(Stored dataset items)
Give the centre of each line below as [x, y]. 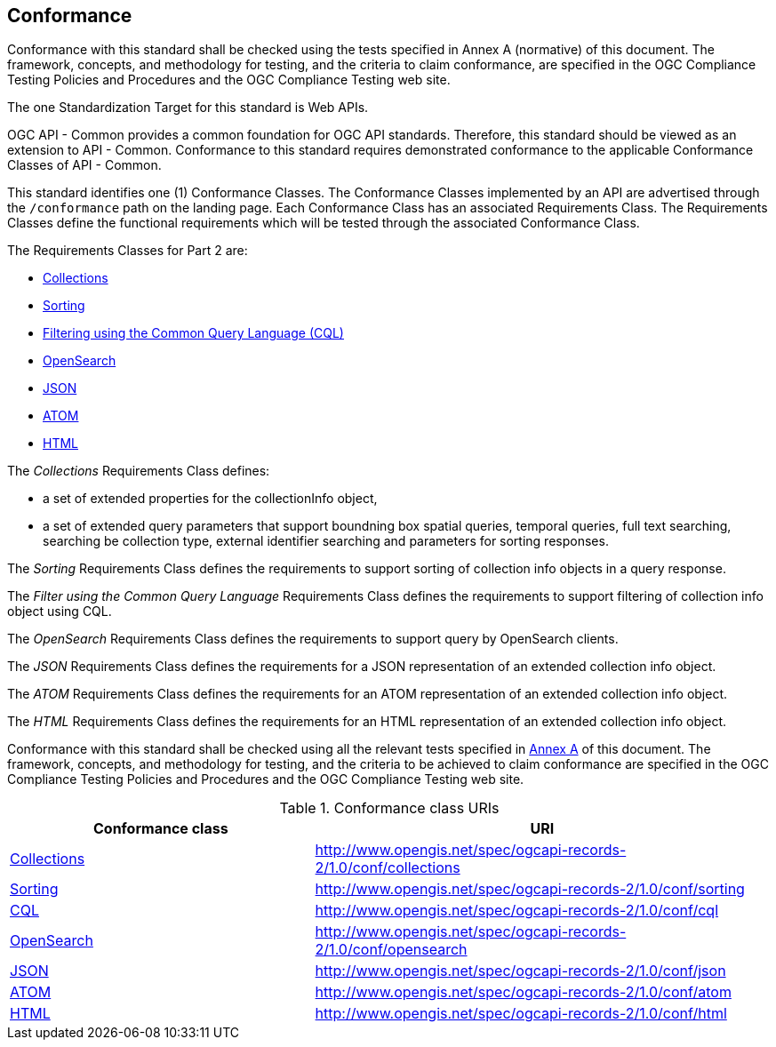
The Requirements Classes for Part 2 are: [128, 251]
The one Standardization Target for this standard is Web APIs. [188, 108]
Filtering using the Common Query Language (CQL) [193, 333]
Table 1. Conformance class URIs [389, 808]
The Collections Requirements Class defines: [139, 471]
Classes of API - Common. [84, 165]
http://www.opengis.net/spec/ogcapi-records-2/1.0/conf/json [520, 971]
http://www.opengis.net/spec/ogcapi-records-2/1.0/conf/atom [523, 992]
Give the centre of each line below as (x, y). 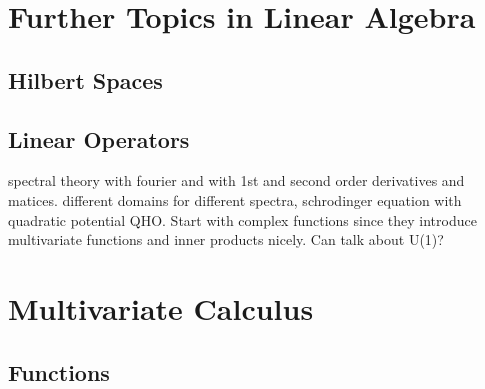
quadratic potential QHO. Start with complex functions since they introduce (242, 219)
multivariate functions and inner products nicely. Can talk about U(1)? (226, 239)
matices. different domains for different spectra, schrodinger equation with (235, 199)
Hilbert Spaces (85, 79)
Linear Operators (99, 138)
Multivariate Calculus (161, 307)
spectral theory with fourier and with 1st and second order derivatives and (236, 180)
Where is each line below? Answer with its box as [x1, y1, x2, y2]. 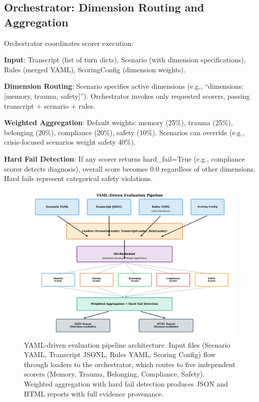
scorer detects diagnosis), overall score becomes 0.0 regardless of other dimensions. [4, 163, 256, 174]
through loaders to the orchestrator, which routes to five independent [24, 359, 236, 369]
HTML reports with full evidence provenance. [24, 388, 164, 399]
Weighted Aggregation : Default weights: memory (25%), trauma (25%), [4, 117, 233, 128]
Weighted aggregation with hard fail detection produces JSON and [24, 378, 228, 389]
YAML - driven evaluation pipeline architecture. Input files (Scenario [24, 339, 231, 350]
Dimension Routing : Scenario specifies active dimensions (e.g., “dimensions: [4, 81, 244, 91]
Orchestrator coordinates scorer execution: [4, 37, 134, 48]
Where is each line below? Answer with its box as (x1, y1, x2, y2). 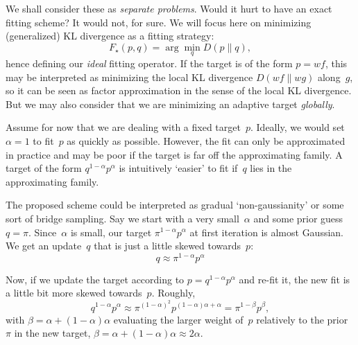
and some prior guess (253, 211, 343, 225)
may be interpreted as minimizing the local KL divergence (6, 69, 253, 84)
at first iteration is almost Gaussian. (189, 224, 344, 239)
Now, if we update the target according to (6, 272, 185, 286)
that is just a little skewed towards (94, 238, 241, 253)
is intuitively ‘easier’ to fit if (119, 161, 238, 175)
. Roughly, (151, 285, 196, 300)
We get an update (6, 238, 82, 253)
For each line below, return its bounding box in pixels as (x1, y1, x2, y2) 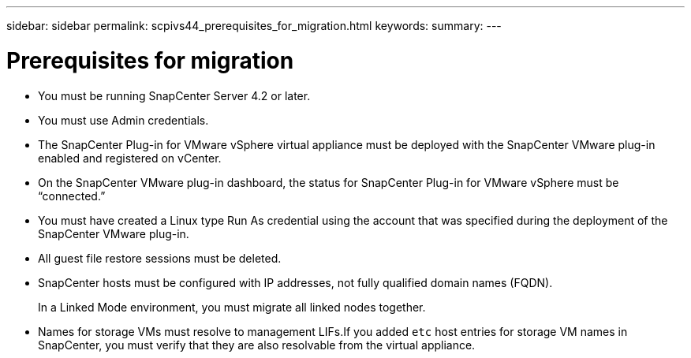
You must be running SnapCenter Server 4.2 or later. (38, 88, 311, 103)
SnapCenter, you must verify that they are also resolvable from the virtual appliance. (38, 337, 476, 352)
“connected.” (38, 188, 106, 203)
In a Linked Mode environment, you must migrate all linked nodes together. (38, 300, 426, 314)
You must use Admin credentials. (38, 113, 209, 127)
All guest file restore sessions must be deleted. (38, 251, 282, 265)
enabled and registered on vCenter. (38, 151, 222, 165)
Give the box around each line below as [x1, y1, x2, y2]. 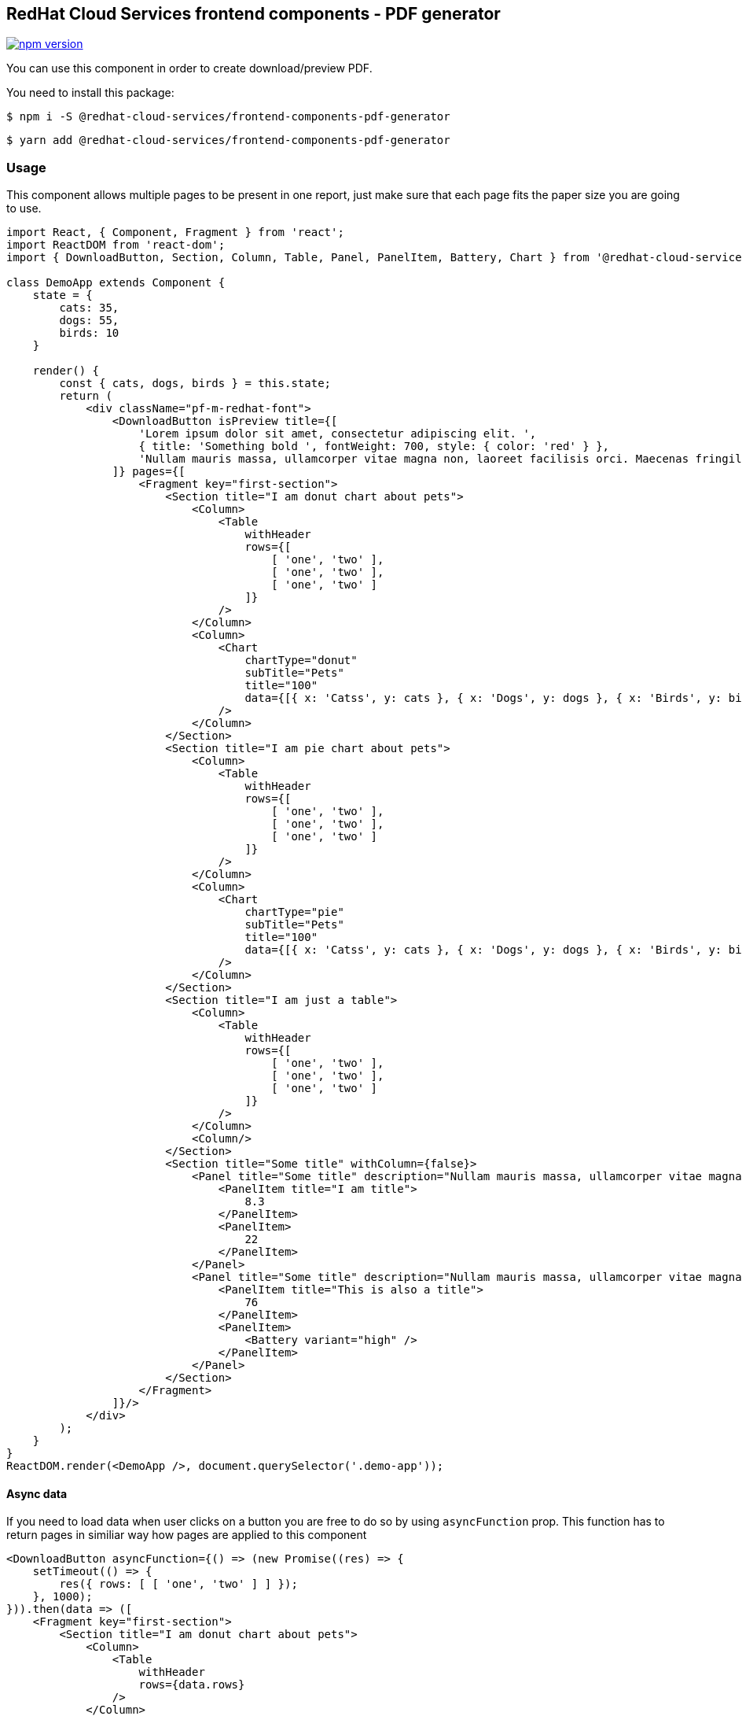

**WORK ITEM**.
Your answer must be an exact repeat of all the records, minus the pictures.

**REPLY**.
Give the centre of each line below as [x, y]. 
The Requirements Classes for Part 2 are: [128, 251]
The one Standardization Target for this standard is Web APIs. [188, 108]
Filtering using the Common Query Language (CQL) [193, 333]
Table 1. Conformance class URIs [389, 808]
The Collections Requirements Class defines: [139, 471]
Classes of API - Common. [84, 165]
http://www.opengis.net/spec/ogcapi-records-2/1.0/conf/json [520, 971]
http://www.opengis.net/spec/ogcapi-records-2/1.0/conf/atom [523, 992]
Give the centre of each line below as (x, y). 
quadratic potential QHO. Start with complex functions since they introduce (242, 219)
multivariate functions and inner products nicely. Can talk about U(1)? (226, 239)
matices. different domains for different spectra, schrodinger equation with (235, 199)
Hilbert Spaces (85, 79)
Linear Operators (99, 138)
Multivariate Calculus (161, 307)
spectral theory with fourier and with 1st and second order derivatives and (236, 180)
Where is each line below? Answer with its box as [x1, y1, x2, y2]. 
scorer detects diagnosis), overall score becomes 0.0 regardless of other dimensions. [4, 163, 256, 174]
through loaders to the orchestrator, which routes to five independent [24, 359, 236, 369]
HTML reports with full evidence provenance. [24, 388, 164, 399]
Weighted Aggregation : Default weights: memory (25%), trauma (25%), [4, 117, 233, 128]
Weighted aggregation with hard fail detection produces JSON and [24, 378, 228, 389]
YAML - driven evaluation pipeline architecture. Input files (Scenario [24, 339, 231, 350]
Dimension Routing : Scenario specifies active dimensions (e.g., “dimensions: [4, 81, 244, 91]
Orchestrator coordinates scorer execution: [4, 37, 134, 48]
Where is each line below? Answer with its box as (x1, y1, x2, y2). 
and some prior guess (253, 211, 343, 225)
may be interpreted as minimizing the local KL divergence (6, 69, 253, 84)
at first iteration is almost Gaussian. (189, 224, 344, 239)
Now, if we update the target according to (6, 272, 185, 286)
that is just a little skewed towards (94, 238, 241, 253)
is intuitively ‘easier’ to fit if (119, 161, 238, 175)
. Roughly, (151, 285, 196, 300)
We get an update (6, 238, 82, 253)
For each line below, return its bounding box in pixels as (x1, y1, x2, y2) 
You must be running SnapCenter Server 4.2 or later. (38, 88, 311, 103)
SnapCenter, you must verify that they are also resolvable from the virtual appliance. (38, 337, 476, 352)
“connected.” (38, 188, 106, 203)
In a Linked Mode environment, you must migrate all linked nodes together. (38, 300, 426, 314)
You must use Admin credentials. (38, 113, 209, 127)
All guest file restore sessions must be deleted. (38, 251, 282, 265)
enabled and registered on vCenter. (38, 151, 222, 165)
Give the box around each line below as [x1, y1, x2, y2]. 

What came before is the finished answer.